La Conferenza di Tirana Ue-Balcani occidentali dello scorso dicembre ha delineato una maggiore fiducia nelle prospettive di stabilizzazione nella regione. Il vertice tra capi di Stato e di governo ha fatto registrare tensioni antiche e recenti dell’area, ma ha indicato anche la volontà di rafforzare le relazioni con Bruxelles in direzione di una proficua integrazione. Un approfondimento sul summit con i sei Paesi balcanici vi è poi stato a Roma con molti esponenti di governo ed esperti, organizzato dalla Nato Defense College Foundation.

Con il generale Giuseppe Morabito, già in Albania come capo di stato maggiore del contingente Kfor (2000 e 2002) e poi vice capo di stato maggiore della missione Sfor in Bosnia-Erzegovina nel 2004, fondatore dell’Institute for Global Security and Defense Affairs (Igsda) e membro nel collegio dei direttori della Nato Defense College Foundation, Formiche.net ha fatto il punto della situazione.

Dalla recente Conferenza Ue-Balcani occidentali sono emersi la necessità di rafforzare la collaborazione e la futura integrazione nell’Unione europea, il sostegno finanziario per le conseguenze della guerra in Ucraina, nuove riforme democratiche da attuare nonostante l’instabilità e le tensioni interne e intra-balcaniche. Ma quale ruolo per l’Italia?

I Balcani continuano a essere un’area molto importante per l’Italia. La dimostrazione è stata la prima visita congiunta al di là dell’Adriatico dei nostri ministri degli Esteri, Antonio Tajani, e della Difesa, Guido Crosetto, in Kosovo e in Serbia e a Tirana il mese scorso. Nel corso della missione hanno interloquito, impegnandosi per un rafforzamento della collaborazione, con i dirigenti sia kosovari sia serbi.

Il nuovo casus belli nella regione è la questione delle targhe automobilistiche?
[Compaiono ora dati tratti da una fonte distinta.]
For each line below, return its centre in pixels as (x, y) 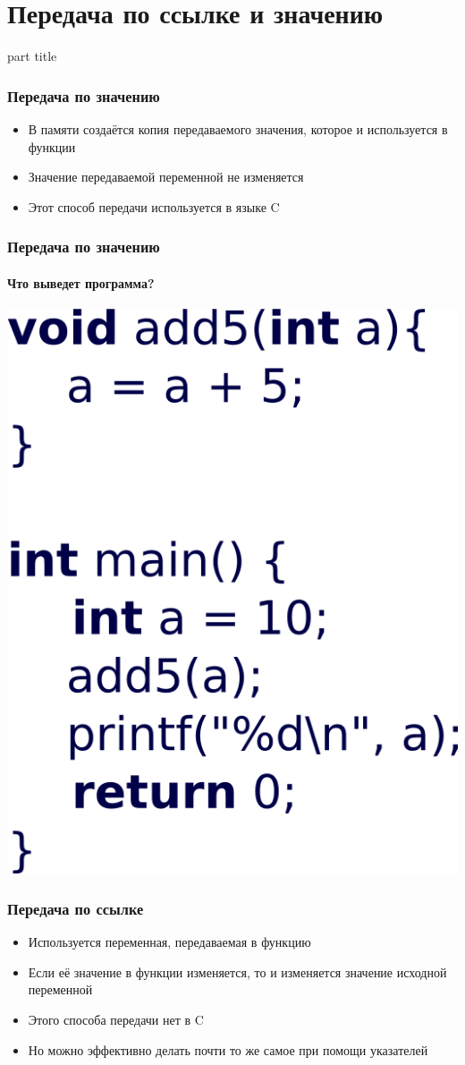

Ogni volta che c’è una questione tra loro, le posizioni si estremizzano. La vicenda delle targhe non è una questione vitale, ma viene estremizzata da ambedue le parti: i kosovari potevano ben evitare di sollevare questo problema e i serbi di porla come condizione dirimente per proseguire le già complesse relazioni con Pristina. È nella logica delle cose che in un’area già martoriata dalla guerra e dalle tensioni etniche degli ultimi venti anni, ogni questione, spesso ogni minimo evento è occasione per sollevare nuove problematiche e, conseguentemente, nuovi contrasti. Comunque, le barricate stradali posizionate dai serbi sono state poi rimosse in poco tempo. I ministri Crosetto e Tajani hanno incontrato i vertici politici locali facendo comprendere che l’Italia è attualmente pronta a mediare e trovare una soluzione. Inoltre, è da sottolineare che il comando delle forze della Nato in Kosovo, la Kfor che fino a pochi mesi fa era sotto direzione ungherese, è tornato in quella del nostro Paese. Ricordo che in Kosovo sono presenti circa 750 militari italiani e questo conferma che la stabilità della regione è un’importante questione di interesse nazionale. È, quindi, un punto di onore mantenere questo comando Nato da parte italiana e partecipare in prima linea al controllo dell’area.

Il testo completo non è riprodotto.